Dataset excerpts:
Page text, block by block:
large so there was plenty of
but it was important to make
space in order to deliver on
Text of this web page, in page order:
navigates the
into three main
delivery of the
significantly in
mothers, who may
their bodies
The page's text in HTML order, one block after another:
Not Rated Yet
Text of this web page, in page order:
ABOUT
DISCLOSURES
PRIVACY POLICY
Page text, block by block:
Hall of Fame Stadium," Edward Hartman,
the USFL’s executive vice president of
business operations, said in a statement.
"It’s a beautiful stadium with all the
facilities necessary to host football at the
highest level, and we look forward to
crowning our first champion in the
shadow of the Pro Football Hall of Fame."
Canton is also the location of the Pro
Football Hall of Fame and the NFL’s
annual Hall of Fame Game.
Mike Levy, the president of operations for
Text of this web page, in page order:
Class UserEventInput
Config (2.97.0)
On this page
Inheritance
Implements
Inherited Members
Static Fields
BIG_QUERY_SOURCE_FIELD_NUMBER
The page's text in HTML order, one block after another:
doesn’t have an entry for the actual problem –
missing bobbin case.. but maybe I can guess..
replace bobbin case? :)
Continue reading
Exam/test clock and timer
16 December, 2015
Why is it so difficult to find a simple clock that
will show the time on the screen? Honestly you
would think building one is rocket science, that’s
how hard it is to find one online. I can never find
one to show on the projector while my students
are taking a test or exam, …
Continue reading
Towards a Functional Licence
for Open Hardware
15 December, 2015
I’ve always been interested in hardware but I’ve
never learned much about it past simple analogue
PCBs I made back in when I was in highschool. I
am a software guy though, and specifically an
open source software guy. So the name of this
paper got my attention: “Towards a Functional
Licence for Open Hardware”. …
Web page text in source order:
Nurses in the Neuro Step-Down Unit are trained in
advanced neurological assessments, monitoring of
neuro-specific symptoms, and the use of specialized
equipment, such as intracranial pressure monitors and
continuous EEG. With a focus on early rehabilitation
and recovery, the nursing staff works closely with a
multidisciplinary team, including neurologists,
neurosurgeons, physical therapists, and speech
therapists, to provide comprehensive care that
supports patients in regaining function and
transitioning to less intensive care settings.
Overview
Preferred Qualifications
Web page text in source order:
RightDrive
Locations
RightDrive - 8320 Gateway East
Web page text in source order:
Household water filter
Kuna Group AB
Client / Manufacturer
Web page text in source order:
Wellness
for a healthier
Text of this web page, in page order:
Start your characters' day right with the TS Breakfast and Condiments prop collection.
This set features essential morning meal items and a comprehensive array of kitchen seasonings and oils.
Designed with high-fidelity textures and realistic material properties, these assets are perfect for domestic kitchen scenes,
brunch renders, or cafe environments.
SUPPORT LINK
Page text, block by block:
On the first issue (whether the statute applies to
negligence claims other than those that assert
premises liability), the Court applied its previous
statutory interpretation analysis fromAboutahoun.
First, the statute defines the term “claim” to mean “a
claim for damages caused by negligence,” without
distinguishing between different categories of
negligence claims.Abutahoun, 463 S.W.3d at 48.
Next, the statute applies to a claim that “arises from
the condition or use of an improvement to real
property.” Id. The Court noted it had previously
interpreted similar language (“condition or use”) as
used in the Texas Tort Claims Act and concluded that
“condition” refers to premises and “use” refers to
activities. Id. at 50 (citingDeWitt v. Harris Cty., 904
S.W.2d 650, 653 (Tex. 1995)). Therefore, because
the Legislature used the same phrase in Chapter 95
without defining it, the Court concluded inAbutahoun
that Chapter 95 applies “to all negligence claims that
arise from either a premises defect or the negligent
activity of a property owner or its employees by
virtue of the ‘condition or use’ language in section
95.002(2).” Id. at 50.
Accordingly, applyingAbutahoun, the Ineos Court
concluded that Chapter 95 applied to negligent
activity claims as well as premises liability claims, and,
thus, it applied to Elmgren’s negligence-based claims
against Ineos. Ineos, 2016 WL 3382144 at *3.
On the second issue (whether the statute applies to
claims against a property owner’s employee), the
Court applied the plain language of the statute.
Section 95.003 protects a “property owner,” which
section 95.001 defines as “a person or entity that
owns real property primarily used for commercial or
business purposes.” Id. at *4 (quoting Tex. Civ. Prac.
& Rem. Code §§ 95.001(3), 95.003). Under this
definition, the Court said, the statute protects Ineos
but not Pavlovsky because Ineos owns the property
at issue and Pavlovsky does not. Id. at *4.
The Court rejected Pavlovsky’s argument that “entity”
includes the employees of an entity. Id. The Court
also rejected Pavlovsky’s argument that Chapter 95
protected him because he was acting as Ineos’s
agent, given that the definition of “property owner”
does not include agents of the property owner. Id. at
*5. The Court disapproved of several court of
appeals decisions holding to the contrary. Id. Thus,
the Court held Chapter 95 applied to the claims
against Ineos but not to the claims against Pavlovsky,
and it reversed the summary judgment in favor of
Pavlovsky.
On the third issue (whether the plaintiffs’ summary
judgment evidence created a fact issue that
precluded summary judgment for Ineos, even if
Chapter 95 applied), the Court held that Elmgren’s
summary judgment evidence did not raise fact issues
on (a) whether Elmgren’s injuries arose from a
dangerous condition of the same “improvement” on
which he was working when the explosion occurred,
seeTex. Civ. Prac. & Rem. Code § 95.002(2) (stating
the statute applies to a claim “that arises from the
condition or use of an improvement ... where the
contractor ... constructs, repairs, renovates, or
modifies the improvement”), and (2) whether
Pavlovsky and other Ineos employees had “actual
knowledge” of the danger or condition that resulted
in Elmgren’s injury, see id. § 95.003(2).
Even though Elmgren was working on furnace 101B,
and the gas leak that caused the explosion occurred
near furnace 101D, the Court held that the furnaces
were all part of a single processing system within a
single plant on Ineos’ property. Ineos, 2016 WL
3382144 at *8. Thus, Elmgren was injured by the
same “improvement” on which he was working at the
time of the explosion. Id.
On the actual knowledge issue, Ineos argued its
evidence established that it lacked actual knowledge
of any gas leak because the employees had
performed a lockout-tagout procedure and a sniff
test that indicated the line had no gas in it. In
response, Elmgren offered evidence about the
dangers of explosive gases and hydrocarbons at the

• _TASK PROMPT_
Where in the records does the word "business" appear? Copy each line that holds it.

• _OUTPUT FOR THIS EXERCISE_
business operations, said in a statement.
business purposes.” Id. at *4 (quoting Tex. Civ. Prac.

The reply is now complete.